“Discuto se realmente a democracia brasileira não seria uma mera democracia de acesso, com o povo sendo chamado para as eleições, mas com pouquíssima influência”, escreve (Arte: TUTU)
Norberto Bobbio, em seu livro “A Teoria das Formas de Governo” lembra que o termo democracia “tem, de modo geral, nos grandes pensadores políticos, uma acepção negativa, de mau governo” (pág. 33; editora Universidade de Brasília, 1976). Após citar Otanes, Dario, Heródoto e Aristóteles, e lastreando-se em crítica a Megabises sobre a distinção de governos monárquicos e populares, conclui Bobbio: “Essa comparação nos dá um exemplo claro da gradação das Constituições, boas ou más, de que falei na introdução (não há governos bons ou maus, mas governos melhores ou piores do que os outros”; págs. 34 e 35). É que “democracia” — governo do povo (“demos”), para os autores clássicos— era um regime pior que a “politia”, governo da cidade (“polis”).
Quando presidi o “Gabinete de Estudos sobre o Amanhã”, em 1979, escrevi para o livro daquela instituição, editado pela Resenha Universitária e intitulado “Ano 2000”, um estudo sobre “a legitimidade do poder e uma teoria de alcance” —tema que retornei em meus livros “Uma Breve Introdução ao Direito” e “Uma Breve Teoria do Poder”.
A rigor, no mundo inteiro, vivemos apenas uma “democracia de acesso”; isto é, os países em que o povo escolhe seus dirigentes, mas estes, quando eleitos, fazem o que bem entendem, pois suas promessas eleitorais, como dizia o saudoso Roberto Campos, comprometem apenas os que as ouvem.
Estamos ainda longe de uma real democracia no planeta, sendo que Steven Levitsky e Daniel Ziblatt poderiam melhor intitular seu livro —de “Como as Democracias Morrem” para “Porque as Democracias Não Crescem”.
Brasil, Estados Unidos, França, Inglaterra, Áustria e inúmeros outros países vivem uma crise democrática que é uma crise de legitimidade, visto que neles as ideologias, que são a corruptela das ideias, vicejam, tornando os adversários políticos inimigos figadais, pois utilizam-se do populismo para a conquista ou manutenção do poder.

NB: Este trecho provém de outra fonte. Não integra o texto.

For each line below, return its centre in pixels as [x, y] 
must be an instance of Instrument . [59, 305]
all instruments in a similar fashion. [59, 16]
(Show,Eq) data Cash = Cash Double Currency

Aqui, o “princípio da eficiência”, do artigo 37 da Constituição Federal (CF), é substituído pelo “princípio do amigo”, valorizando-se a “teoria das oposições” de Carl Schmitt, o qual declarava que “a ciência política é a ciência que estuda a oposição entre o amigo e o inimigo”.

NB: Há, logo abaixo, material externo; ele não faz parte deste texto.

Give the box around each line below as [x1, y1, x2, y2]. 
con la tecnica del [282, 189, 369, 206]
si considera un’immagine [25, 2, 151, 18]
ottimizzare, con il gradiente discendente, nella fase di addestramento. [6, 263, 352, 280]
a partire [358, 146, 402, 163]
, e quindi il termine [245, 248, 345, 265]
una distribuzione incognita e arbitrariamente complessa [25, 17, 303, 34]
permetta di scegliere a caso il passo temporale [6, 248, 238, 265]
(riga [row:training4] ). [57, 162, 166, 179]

É de se perguntar se a Suprema Corte, que não representa o povo, mas a lei (artigo 102 da CF), pode mudar o direito positivo ou fazer a lei que a Constituição declara que cabe ao Congresso fazer —ou, em casos excepcionais, à Presidência da República.

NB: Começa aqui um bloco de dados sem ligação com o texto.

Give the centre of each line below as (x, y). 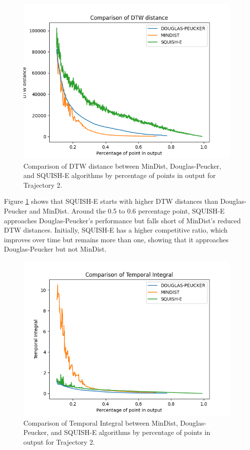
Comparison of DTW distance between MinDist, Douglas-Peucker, (122, 166)
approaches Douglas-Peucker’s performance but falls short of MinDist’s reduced (122, 220)
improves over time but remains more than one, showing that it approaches (116, 239)
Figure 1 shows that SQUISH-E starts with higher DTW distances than (111, 201)
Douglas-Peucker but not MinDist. (55, 249)
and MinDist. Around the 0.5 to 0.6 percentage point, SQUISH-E (127, 210)
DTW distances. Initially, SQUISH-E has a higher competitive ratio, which (116, 230)
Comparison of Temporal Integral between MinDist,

É de se perguntar se o Congresso, que deve zelar por sua competência normativa perante os outros Poderes (artigo 49, inciso XI), tem exercido esta função, como representante do povo, ou tem se omitido, permitindo que o Poder Judiciário aja em seu lugar.
É de se perguntar se o Poder Executivo tem sido fiel aos compromissos de campanha.
Não discuto neste artigo, até porque não privo da intimidade dos condutores dos Três Poderes, a idoneidade e a competência dos que estão à frente deles; dois representantes do povo e um apenas da lei, razão pela qual está em último lugar no Título IV da Constituição.
O que discuto é se realmente a democracia brasileira não seria uma mera democracia de acesso, com o povo sendo chamado para as eleições, mas com pouquíssima influência, após eleitos seus representantes, na condução dos destinos do país, considerando-se, os detentores dos Três Poderes pouco harmônicos e mal independentes, terem mandato dos deuses e não da sociedade, razão pela qual seriam livres para o exercício do poder sem limitações.
Creio ainda estarmos longe de uma verdadeira democracia, “em que todo o poder emanaria do povo” (artigo 1°, parágrafo único, cia Constituição Federal).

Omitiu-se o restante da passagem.